Your goal
Check every line in the listing below for "based". Copy the ones where it occurs.
### Entries supplied
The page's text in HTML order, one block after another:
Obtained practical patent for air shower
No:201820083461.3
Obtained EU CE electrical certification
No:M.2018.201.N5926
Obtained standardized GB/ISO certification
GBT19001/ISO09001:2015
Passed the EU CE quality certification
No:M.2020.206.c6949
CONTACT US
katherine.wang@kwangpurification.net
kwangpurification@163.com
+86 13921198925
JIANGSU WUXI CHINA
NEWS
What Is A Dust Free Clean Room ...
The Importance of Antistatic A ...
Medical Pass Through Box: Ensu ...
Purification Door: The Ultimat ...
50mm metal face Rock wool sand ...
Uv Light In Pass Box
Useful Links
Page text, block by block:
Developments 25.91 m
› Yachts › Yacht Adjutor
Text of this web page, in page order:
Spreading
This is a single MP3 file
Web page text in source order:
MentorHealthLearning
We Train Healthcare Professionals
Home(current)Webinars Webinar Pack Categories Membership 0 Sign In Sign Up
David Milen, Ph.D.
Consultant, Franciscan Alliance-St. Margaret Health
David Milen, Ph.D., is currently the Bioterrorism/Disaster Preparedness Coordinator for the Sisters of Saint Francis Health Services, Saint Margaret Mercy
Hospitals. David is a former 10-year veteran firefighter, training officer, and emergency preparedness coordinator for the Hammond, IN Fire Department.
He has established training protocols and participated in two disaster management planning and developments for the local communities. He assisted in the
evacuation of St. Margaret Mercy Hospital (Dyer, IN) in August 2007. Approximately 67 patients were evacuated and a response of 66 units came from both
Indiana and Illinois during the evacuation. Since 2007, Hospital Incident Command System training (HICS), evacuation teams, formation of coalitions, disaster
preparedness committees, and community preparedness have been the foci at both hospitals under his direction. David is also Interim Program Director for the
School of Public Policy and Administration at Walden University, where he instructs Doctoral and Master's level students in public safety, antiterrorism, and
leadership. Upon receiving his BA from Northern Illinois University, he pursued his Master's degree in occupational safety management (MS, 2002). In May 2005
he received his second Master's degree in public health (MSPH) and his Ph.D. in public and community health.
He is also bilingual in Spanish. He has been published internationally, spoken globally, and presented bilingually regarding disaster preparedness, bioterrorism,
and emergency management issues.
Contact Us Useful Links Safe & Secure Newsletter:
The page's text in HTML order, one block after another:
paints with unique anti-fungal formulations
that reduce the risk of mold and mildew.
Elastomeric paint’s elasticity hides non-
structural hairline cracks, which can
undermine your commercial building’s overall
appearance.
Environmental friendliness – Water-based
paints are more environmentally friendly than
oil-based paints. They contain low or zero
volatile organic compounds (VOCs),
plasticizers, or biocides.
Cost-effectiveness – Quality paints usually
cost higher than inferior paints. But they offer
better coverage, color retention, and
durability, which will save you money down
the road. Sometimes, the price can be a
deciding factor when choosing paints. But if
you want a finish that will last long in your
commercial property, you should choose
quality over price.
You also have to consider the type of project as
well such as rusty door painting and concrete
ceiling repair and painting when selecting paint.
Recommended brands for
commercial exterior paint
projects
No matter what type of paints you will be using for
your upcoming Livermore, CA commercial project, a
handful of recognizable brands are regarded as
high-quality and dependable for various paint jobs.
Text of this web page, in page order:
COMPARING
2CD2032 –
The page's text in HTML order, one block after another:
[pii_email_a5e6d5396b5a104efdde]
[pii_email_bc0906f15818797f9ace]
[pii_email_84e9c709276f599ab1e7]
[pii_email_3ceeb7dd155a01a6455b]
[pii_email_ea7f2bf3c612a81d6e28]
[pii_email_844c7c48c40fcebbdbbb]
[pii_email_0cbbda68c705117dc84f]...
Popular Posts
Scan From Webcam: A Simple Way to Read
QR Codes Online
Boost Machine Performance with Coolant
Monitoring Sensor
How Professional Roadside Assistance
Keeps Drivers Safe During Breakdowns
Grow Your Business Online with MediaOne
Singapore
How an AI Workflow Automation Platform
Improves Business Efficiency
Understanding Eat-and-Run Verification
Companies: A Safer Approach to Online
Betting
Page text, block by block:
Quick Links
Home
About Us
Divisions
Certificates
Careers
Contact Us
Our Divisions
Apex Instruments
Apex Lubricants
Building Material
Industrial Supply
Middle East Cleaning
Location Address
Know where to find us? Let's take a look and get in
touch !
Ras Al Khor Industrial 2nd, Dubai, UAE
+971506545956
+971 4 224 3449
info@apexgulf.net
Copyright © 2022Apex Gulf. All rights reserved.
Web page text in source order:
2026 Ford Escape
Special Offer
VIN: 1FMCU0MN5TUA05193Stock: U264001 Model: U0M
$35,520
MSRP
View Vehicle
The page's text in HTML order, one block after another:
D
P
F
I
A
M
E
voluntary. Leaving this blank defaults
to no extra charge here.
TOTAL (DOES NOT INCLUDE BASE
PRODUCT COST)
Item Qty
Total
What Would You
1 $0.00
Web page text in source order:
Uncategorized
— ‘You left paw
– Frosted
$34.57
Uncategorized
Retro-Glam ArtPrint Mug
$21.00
######
Written response
Environmental friendliness – Water-based
oil-based paints. They contain low or zero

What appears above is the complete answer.